Expertise does not operate in a vacuum. It operates within institutions, and institutions answer to coalitions. What a coalition of interests, media organizations, party infrastructure, and reputationally interdependent commentators will recognize as admissible reality shapes what experts are permitted to say, what counts as evidence, and which observations get laundered as disinformation rather than engaged as claims. This is not a conspiracy theory. It is a structural description of how epistemic coercion works, and Stephen Turner’s work gives it a rigorous theoretical foundation.

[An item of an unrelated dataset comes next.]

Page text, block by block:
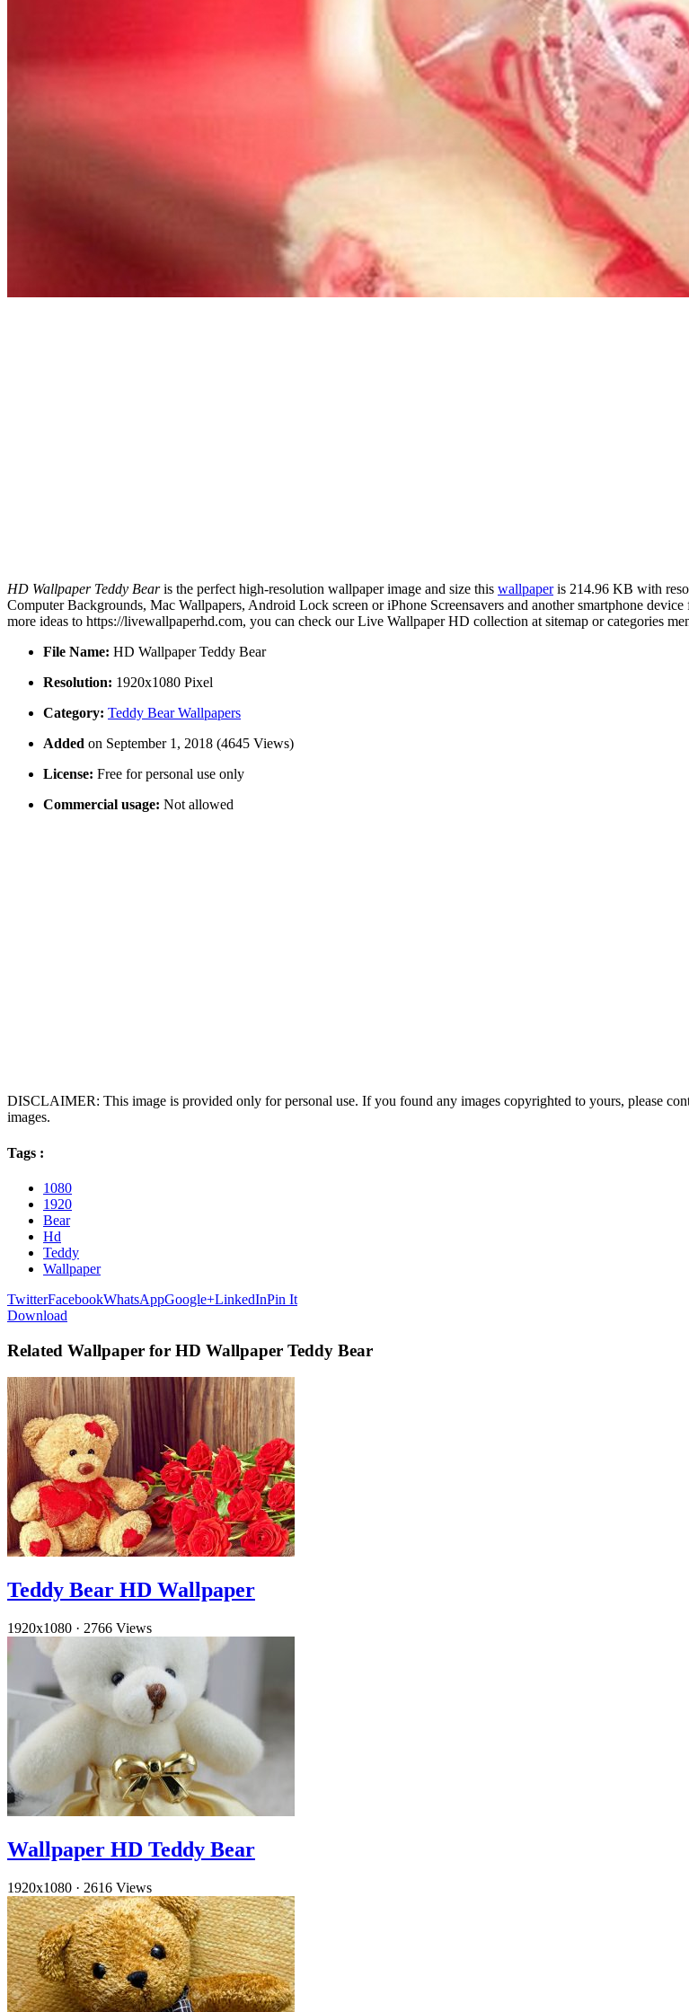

Turner argues across several books and papers that the coercive element in expert discourse is not aberrational but built in. Peer review excludes. Grant systems reward conformity. Reputational cascades amplify credentialed voices and silence others not because the silenced are wrong but because they lack the institutional sponsorship that converts an observation into an admissible fact. The mechanisms are mostly invisible because they are impersonal. No one issues a directive. The incentive structure does the work.

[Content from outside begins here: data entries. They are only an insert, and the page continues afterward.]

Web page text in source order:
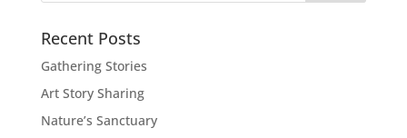
Recent Posts
Gathering Stories
Art Story Sharing
Nature’s Sanctuary
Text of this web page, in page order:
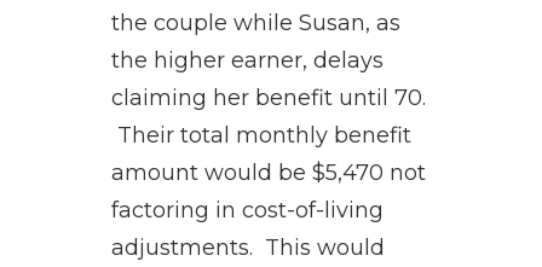
the couple while Susan, as
the higher earner, delays
claiming her benefit until 70.
Their total monthly benefit
amount would be $5,470 not
factoring in cost-of-living
adjustments. This would
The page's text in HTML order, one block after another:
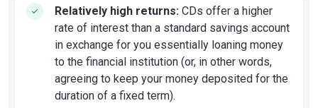
Relatively high returns: CDs offer a higher
rate of interest than a standard savings account
in exchange for you essentially loaning money
to the financial institution (or, in other words,
agreeing to keep your money deposited for the
duration of a fixed term).
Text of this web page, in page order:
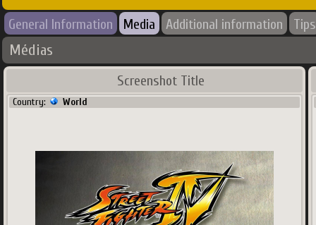
General Information Media Additional information Tips
Médias
Screenshot Title
Country: World
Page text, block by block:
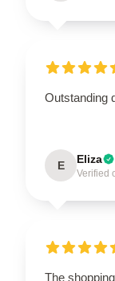
Outstanding
E Eliza
Verified
The
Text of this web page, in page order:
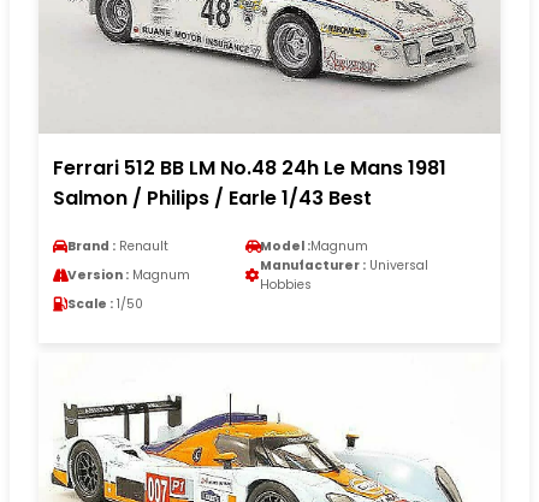
Ferrari 512 BB LM No.48 24h Le Mans 1981
Salmon / Philips / Earle 1/43 Best
Brand : Renault Model :Magnum
Version : Magnum
Manufacturer : Universal
Hobbies
Scale : 1/50
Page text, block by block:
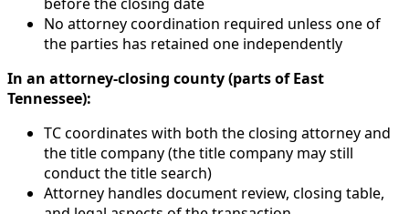
No attorney coordination required unless one of
the parties has retained one independently
In an attorney-closing county (parts of East
Tennessee):
TC coordinates with both the closing attorney and
the title company (the title company may still
conduct the title search)
Attorney handles document review, closing table,
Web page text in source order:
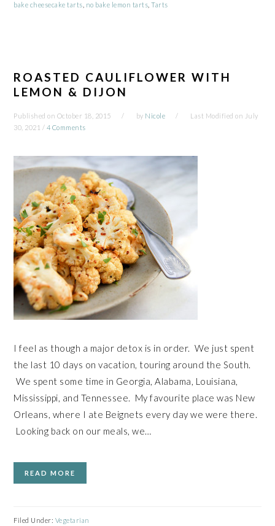
bake cheesecake tarts no bake lemon tarts ,Tarts
ROASTED CAULIFLOWER WITH
LEMON & DIJON
Published on October 18, 2015 by Nicole Last Modified on July
30, 2021 / 4 Comments
I feel as though a major detox is in order. We just spent
the last 10 days on vacation, touring around the South.
We spent some time in Georgia, Alabama, Louisiana,
Mississippi, and Tennessee. My favourite place was New
Orleans, where I ate Beignets every day we were there.
Looking back on our meals, we…
READ MORE
Filed Under: Vegetarian
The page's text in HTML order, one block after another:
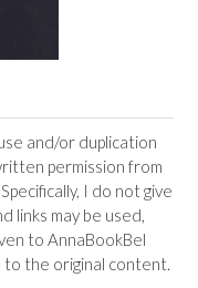
and/or duplication
permission from
I do not give
links may be used,
to AnnaBookBel
to the original content.
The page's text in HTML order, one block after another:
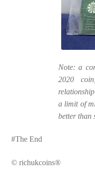
Note: a
2020
a limit of
better than
#The End
© richukcoins®
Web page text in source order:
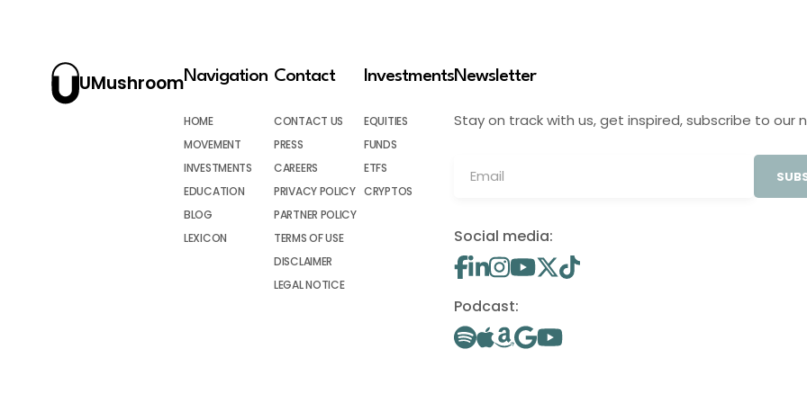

This is what Turner means when he says that what appears as science, or as expert consensus, is the product of a long series of coercive decisions that have been naturalized into procedure. But Turner’s framework does not stop at scientific institutions. In The Politics of Expertise (2014) and Liberal Democracy 3.0 (2003) he traces the same architecture into the broader relationship between expertise and democratic life. What emerges is a picture of who counts as an expert, and what counts as an admissible observation, is always also a political question, settled by convention and sustained by coalitions with stakes in the outcome. The Biden presidency offers a case study in this mechanism operating not within a scientific discipline but across the broader apparatus of political epistemology, and it is worth examining carefully because the coalition’s management of admissible reality eventually failed in public, leaving its prior conduct visible in retrospect.
Joseph Biden’s diminished capacity was observable for years before it became officially acknowledged. Press conferences, public appearances, and interviews showed a man who lost his train of thought mid-sentence, confused names and dates, and occasionally seemed uncertain where he was. None of this was hidden. It was available to anyone who watched. Yet for a sustained period, the coalition of Democratic operatives, major media institutions, progressive commentators, and sympathetic medical voices refused to treat these observations as an evidentiary claim worth engaging seriously. People who raised the question were labeled partisan, bad-faith, or complicit in a disinformation campaign.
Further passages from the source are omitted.